The collected charge was negative!

13. Jean Perrin
Perrin also bounced a beam of these cathode rays off of a pinwheel type device.
The pinwheel spun around!
Conclusion…the cathode rays were NEGATIVELY CHARGED PARTICLES!!!

14. J.J. (Joseph John) Thomson
Conducted a series of hundreds of experiments with cathode ray tubes
He asked: If the gas in the tube is neutral, where are these negative particles coming from?

15. His experiments measured the speed of the cathode rays.
He also tried sending the ray through combinations of electrical and magnetic fields.
He used the speed and the degree of deflection to measure the charge to mass ratio for the cathode ray particles.

16. J.J. Thomson
His experiments suggested that the particles in cathode rays were over 1000 times lighter than the hydrogen atom (Atoms WERE NOT INDIVISIBLE!!!!)
The mass was the same whatever type of atom they came from.
Rays were composed of very light, negatively charged particles which were a universal building block of atoms. He called the particles "corpuscles", but later scientists preferred the name electron.

17. J. J. Thomson
Since the gas was known to be neutral, having no charge, he reasoned that there must be positively charged particles in the atom.
But he could never find them.

18. Thomson’s Plumb Pudding Model
He proposed a model of the atom that is sometimes called the “Plum Pudding” model.
Atoms were made from a positively charged substance with negatively charged electrons scattered about, like raisins in a pudding.

19. Ernest Rutherford
In 1908, performed his famous “Gold Foil Experiment” that had surprising results!
Rutherford’s experiment Involved firing a stream of tiny positively charged particles at a thin sheet of gold foil (2000 atoms thick)

21. Rutherford’s Gold Foil Experiment
Most of the positively charged “bullets” passed right through the gold atoms in the sheet of gold foil without changing course at all.
Some of the positively charged “bullets,” however, did bounce away from the gold sheet as if they had hit something solid. He knew that positive charges repel positive charges.

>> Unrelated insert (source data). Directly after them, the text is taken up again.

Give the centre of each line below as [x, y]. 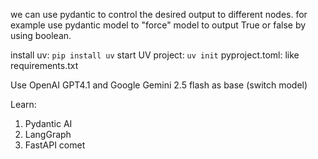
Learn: [23, 104]
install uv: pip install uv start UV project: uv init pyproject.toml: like [155, 55]
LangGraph [48, 134]
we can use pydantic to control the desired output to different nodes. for [159, 14]
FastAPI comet [55, 145]
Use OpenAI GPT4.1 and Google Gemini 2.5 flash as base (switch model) [159, 85]
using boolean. [41, 35]
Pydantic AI [48, 123]
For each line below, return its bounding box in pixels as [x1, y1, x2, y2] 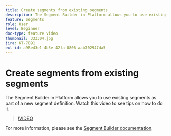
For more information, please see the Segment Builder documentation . [5, 125, 153, 131]
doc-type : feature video [5, 31, 58, 36]
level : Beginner [5, 26, 40, 31]
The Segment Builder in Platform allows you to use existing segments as [5, 94, 157, 100]
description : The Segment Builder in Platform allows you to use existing [5, 12, 167, 17]
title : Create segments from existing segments [5, 7, 108, 13]
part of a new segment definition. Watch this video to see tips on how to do [5, 100, 163, 106]
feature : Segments [5, 17, 44, 22]
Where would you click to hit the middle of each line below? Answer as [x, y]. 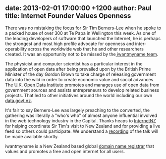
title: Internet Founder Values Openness [68, 16]
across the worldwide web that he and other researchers [86, 49]
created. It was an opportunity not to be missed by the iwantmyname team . [82, 54]
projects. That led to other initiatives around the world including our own [79, 95]
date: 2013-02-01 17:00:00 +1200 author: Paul [79, 8]
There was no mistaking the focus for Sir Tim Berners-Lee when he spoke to [83, 28]
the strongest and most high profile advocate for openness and [70, 44]
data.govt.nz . [19, 101]
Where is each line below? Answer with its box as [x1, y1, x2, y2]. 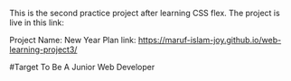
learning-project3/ [9, 44, 78, 55]
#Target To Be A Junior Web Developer [9, 62, 155, 72]
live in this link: [9, 17, 65, 28]
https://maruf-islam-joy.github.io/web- [138, 35, 282, 45]
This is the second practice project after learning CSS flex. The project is [9, 8, 280, 18]
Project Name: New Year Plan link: [9, 35, 137, 45]
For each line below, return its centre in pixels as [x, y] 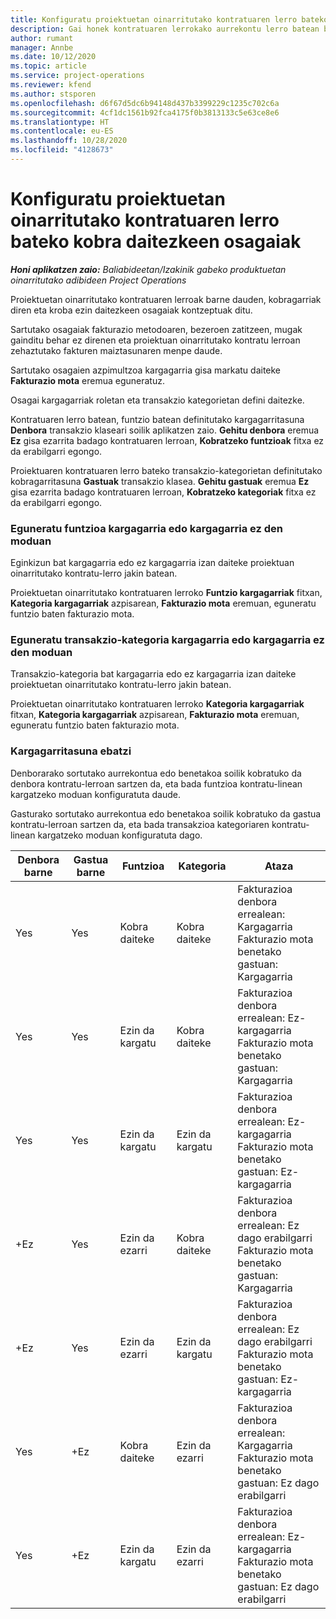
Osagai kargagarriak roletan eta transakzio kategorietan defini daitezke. [157, 400]
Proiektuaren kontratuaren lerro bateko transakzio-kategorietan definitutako [166, 470]
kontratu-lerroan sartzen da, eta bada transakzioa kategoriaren [140, 824]
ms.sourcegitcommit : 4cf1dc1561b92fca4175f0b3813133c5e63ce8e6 [145, 112]
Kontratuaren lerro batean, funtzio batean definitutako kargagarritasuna [157, 419]
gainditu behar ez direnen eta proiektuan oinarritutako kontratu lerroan [155, 340]
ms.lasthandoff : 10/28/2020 [69, 141]
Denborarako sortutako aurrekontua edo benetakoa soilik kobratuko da [156, 773]
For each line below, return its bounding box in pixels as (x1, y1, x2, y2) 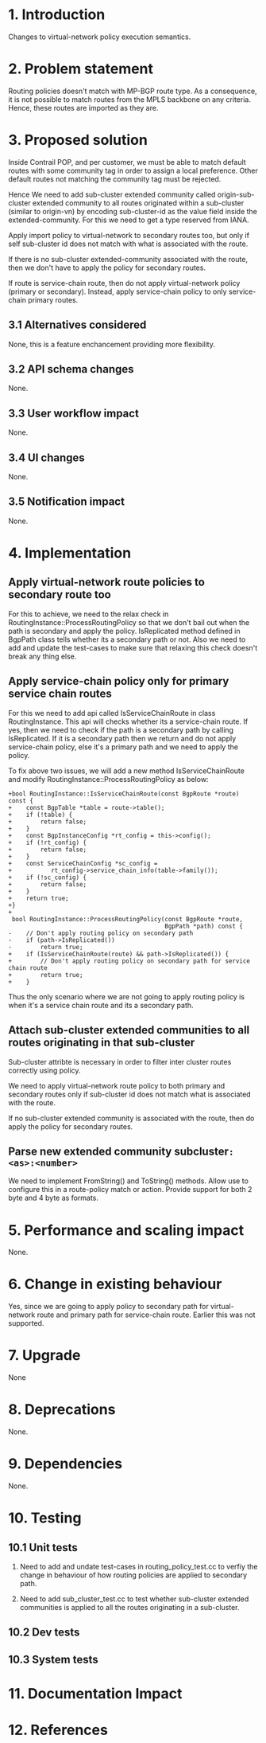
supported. (8, 1319, 44, 1328)
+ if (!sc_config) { (8, 873, 87, 881)
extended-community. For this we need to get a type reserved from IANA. (8, 215, 249, 225)
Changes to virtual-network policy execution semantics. (8, 32, 191, 41)
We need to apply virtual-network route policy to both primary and (8, 1081, 226, 1090)
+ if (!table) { (8, 811, 73, 819)
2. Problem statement (8, 60, 153, 78)
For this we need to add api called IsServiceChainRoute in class (8, 708, 216, 717)
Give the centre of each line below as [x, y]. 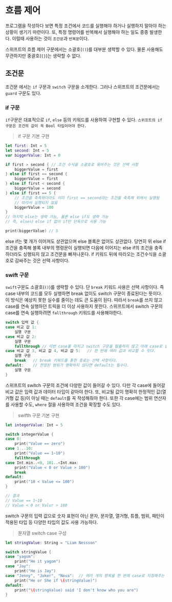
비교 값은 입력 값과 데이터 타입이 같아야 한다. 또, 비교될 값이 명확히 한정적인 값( [84, 392]
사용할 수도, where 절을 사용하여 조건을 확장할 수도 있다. [66, 404]
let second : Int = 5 [27, 150]
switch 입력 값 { [22, 322]
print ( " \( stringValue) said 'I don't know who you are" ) [77, 590]
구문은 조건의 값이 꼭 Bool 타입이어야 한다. [46, 126]
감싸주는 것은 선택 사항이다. [42, 260]
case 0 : [14, 439]
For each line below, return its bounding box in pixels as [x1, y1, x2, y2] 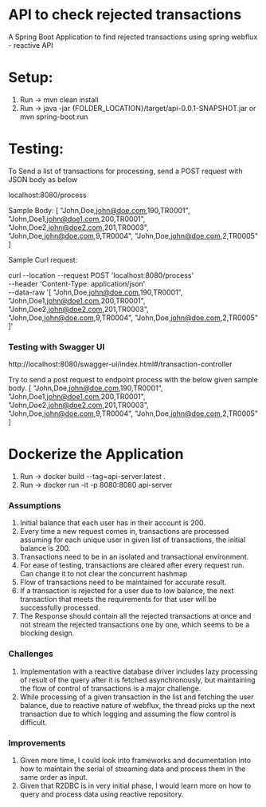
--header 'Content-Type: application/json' [8, 279, 146, 288]
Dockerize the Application [8, 445, 184, 464]
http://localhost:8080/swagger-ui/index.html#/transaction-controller [8, 359, 233, 369]
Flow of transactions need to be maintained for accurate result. [19, 577, 227, 587]
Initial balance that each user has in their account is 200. [19, 518, 205, 528]
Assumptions [8, 500, 61, 511]
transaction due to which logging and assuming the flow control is [19, 709, 237, 718]
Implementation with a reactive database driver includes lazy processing [19, 667, 258, 676]
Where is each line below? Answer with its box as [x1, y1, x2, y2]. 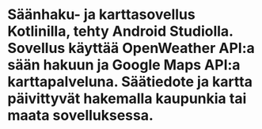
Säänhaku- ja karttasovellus [7, 6, 196, 24]
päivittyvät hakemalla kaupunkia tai [7, 89, 247, 108]
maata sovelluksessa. [7, 107, 154, 124]
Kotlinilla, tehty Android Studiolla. [7, 22, 234, 40]
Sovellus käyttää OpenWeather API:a [7, 40, 255, 57]
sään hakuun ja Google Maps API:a [7, 56, 241, 74]
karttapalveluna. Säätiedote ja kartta [7, 73, 253, 91]
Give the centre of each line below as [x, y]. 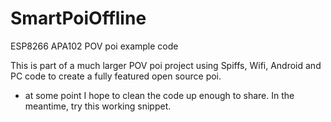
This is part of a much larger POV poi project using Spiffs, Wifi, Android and [166, 65]
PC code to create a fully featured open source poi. [116, 76]
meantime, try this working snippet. [98, 106]
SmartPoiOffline [78, 18]
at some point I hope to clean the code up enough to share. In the [159, 95]
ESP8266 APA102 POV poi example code [94, 46]
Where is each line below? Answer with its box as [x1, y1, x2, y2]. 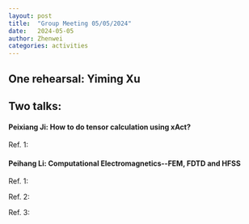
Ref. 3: [8, 208, 31, 218]
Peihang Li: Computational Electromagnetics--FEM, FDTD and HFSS [8, 158, 241, 168]
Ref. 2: [8, 192, 30, 202]
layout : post [8, 11, 53, 20]
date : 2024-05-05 [8, 27, 74, 35]
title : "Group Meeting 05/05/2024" [8, 19, 132, 27]
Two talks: [8, 99, 62, 113]
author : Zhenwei [8, 34, 63, 43]
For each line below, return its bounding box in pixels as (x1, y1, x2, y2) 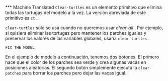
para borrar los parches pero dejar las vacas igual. (22, 70, 127, 76)
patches (5, 71, 22, 76)
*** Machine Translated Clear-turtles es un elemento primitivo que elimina (5, 5, 162, 10)
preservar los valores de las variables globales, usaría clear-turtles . (5, 35, 150, 41)
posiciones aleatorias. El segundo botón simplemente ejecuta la (5, 65, 137, 70)
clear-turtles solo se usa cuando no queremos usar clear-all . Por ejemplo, (5, 25, 163, 31)
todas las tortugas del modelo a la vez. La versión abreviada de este (5, 10, 146, 16)
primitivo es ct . (5, 15, 38, 21)
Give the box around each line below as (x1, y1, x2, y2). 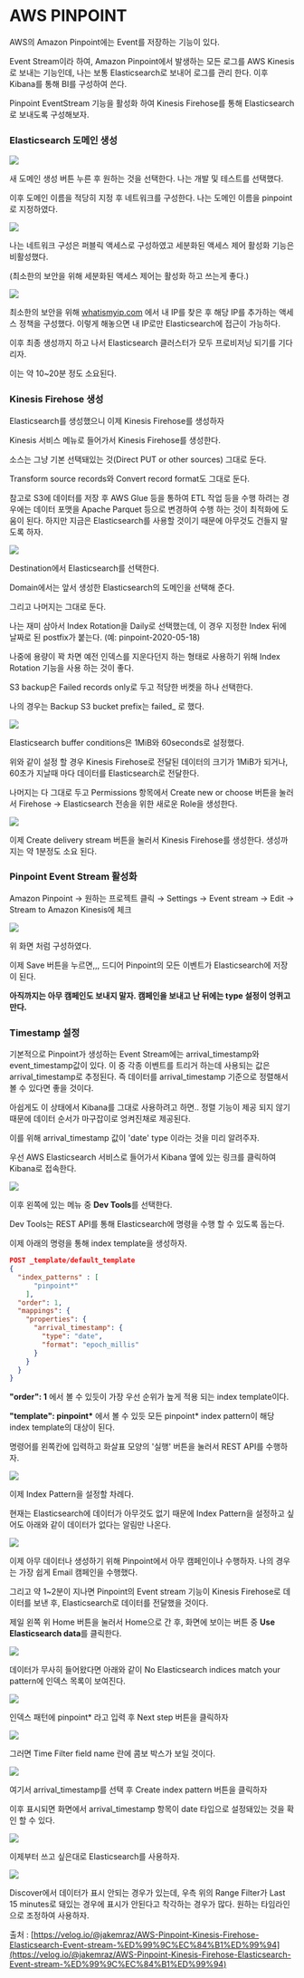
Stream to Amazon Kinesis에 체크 (9, 903, 132, 915)
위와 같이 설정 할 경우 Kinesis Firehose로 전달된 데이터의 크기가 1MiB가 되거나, (9, 756, 289, 767)
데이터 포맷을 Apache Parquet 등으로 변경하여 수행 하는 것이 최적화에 (33, 504, 280, 515)
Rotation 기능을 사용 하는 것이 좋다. (9, 662, 134, 673)
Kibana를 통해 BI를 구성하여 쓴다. (9, 78, 128, 89)
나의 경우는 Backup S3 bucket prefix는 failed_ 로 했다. (9, 700, 205, 711)
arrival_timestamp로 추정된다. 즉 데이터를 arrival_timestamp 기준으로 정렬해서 (9, 1071, 289, 1083)
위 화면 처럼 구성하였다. (9, 940, 92, 951)
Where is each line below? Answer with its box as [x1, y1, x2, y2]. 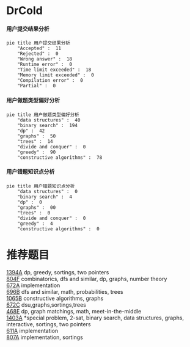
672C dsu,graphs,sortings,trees [6, 301, 87, 309]
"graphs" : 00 [17, 204, 56, 211]
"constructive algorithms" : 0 [17, 225, 100, 232]
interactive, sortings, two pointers [6, 320, 91, 327]
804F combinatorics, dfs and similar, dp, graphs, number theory [6, 275, 167, 282]
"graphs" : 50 [17, 133, 56, 139]
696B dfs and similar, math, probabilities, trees [6, 288, 123, 295]
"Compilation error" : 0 [17, 78, 84, 84]
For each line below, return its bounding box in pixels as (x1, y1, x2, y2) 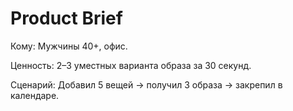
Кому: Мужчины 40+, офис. (10, 40, 128, 52)
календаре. (10, 89, 60, 101)
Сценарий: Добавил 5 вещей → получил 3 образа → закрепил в (10, 78, 283, 91)
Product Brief (10, 7, 123, 30)
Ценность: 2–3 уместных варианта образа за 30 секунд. (10, 59, 252, 71)
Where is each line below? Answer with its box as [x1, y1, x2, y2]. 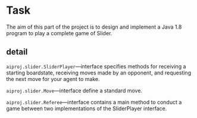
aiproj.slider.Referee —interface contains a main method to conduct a [6, 98, 182, 105]
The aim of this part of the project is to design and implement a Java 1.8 [6, 23, 182, 30]
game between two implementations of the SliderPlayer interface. [6, 105, 167, 112]
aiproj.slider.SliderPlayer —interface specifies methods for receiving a [6, 63, 186, 70]
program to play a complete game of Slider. [6, 29, 112, 36]
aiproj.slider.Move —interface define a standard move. [6, 87, 143, 94]
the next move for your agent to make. [6, 75, 100, 82]
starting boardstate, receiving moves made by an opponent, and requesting [6, 69, 192, 76]

22. Rutherford’s Conclusion
This could only mean that the gold atoms in the sheet were mostly open space. Atoms were not a pudding filled with a positively charged material.
Rutherford concluded that an atom had a small, dense, positively charged center that repelled his positively charged “bullets.”
He called the center of the atom the “nucleus”
The nucleus is tiny compared to the
atom as a whole.

23. Bohr Model -1913
According to Bohr’s atomic model, electrons move in definite orbits around the nucleus, much like planets circle the sun. These orbits, or energy levels, are located at certain distances from the nucleus.

24. The Wave Model
Today’s atomic model is based on the principles of wave mechanics.
According to the theory of wave mechanics, electrons do not move about an atom in a definite path, like the planets around the sun.

25. The Wave Model
In fact, it is impossible to determine the exact location of an electron. The probable location of an electron is based on how much energy the electron has.
According to the modern atomic model, at atom has a small positively charged nucleus surrounded by a large region in which there are enough electrons to make an atom neutral.

26. Murray Gell-Mann Won the Nobel Prize for Physics in 1969.
Formulated the a new model of elementary particles.
Had entered Yale University at age 15!
Appreciated for his wide range of interests and sense of humor.

27. Gell-Mann
As new sub-atomic particles were discovered, there was lots of confusion on how to organize and explain them.
Gell-Mann proposed the “strangeness number” and brought in Buddhist philosophy in describing the “eightfold way” to sort them into eight “families”.
There are particles still SMALLER than protons and neutrons – Three “quarks” make up each proton and neutron.

28. Gell-Mann He proposed that there are six “flavors” of quarks:Up
Down
Strange
Charm
Bottom
Top
Three quarks make up each proton and neutron!